Once Docker is installed, you can use the `docker` command to pull the Splash Docker image from the Docker cloud.
docker pull scrapinghub/splash
The above command will download the Splash Docker image. Now, you’ll have to run it using the below command:
docker run -it -p 8050:8050 --rm scrapinghub/splash
The Splash instance will be available and ready to use on port 8050. So, if you visit: localhost:8050 on your browser, you’ll see the default Splash page.
Next, you’ll have to install Scrapy and the `scrapy-splash` plugin. The latter can be done with a single command as below:
pip install scrapy scrapy-splash
The `pip`command will download all the necessary dependencies from the Python package index(PyPI) and install them.
The next step is to create a Scrapy project. You’ll need to run the following command:
scrapy startproject splashscraper
It’s as simple as that! You’ve now created your first Scrapy project named splashscraper. Depending on your Scrapy version, this command will create a project structure similar to the below:
splashscraper
├── scrapy.cfg
└── splashscraper
├── __init__.py
├── items.py
├── middlewares.py
├── pipelines.py
├── settings.py
└── spiders
└── __init__.py
2 directories, 7 files
Now, you’ll have to update the `settings.py` file to include some Splash specific settings.
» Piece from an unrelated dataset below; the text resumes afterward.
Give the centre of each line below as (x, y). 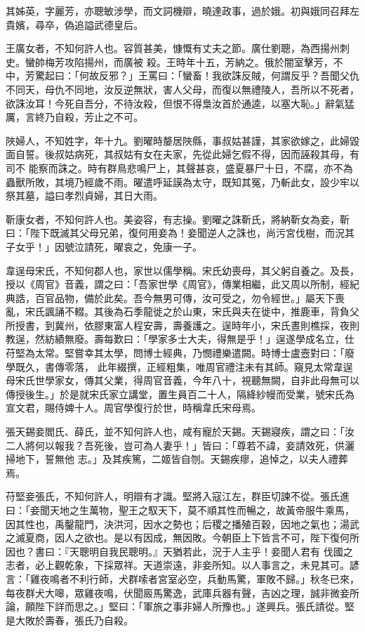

First, you’ll need to create a `SPLASH_URL` variable that points to the Splash instance that you booted in the second step.
SPLASH_URL = 'http://localhost:8050'
Then, you’ll have to modify the `DOWNLOADER_MIDDLEWARES` to include the Splash middlewares.
DOWNLOADER_MIDDLEWARES = {
'scrapy_splash.SplashCookiesMiddleware': 723,
'scrapy_splash.SplashMiddleware': 725,
}
After that, you’ll have to update the `SPIDER_MIDDLEWARES` with another Splash middleware which is necessary for deduplication, and add a Splash aware duplicate filter.
SPIDER_MIDDLEWARES = {
'scrapy_splash.SplashDeduplicateArgsMiddleware': 100,
}
DUPEFILTER_CLASS = 'scrapy_splash.SplashAwareDupeFilter'
The rest of the settings can be left with the default values for now.
Scrapy has a built-in command to generate spiders. You’ll use this command to create the boilerplate of the spider. We’ll use the quotes.toscrape.com website as the target.
As you can see, this website has a lot of quotes. You can extract all the information available; also, you can use the pagination to navigate to all the other pages. First, let’s generate the spider using the below command:
scrapy genspider quotes quotes.toscrape.com
Once you execute this command, it’ll create a new file in the spiders directory. Let’s take a look at this file.
In the spiders directory, you’ll find a file named quotes.py. Open it up in any text editor tool. It’ll look like below:
import scrapy
class QuotesSpider(scrapy.Spider):
name = 'quotes'
allowed_domains = ['quotes.toscrape.com']
start_urls = ['http://quotes.toscrape.com/']
def parse(self, response):
pass
Notice all the class variables of the `QuotesSpider` class: the `allowed_domains` list restricts the spider to the listed domains. This way, it’s ensured that the spider won’t send network requests to websites or domains outside its scope.
When the spider starts, it’ll scrape all the URLs listed in the `start_urls` asynchronously. The generator also created the `parse` method, which’ll get invoked for each url by default.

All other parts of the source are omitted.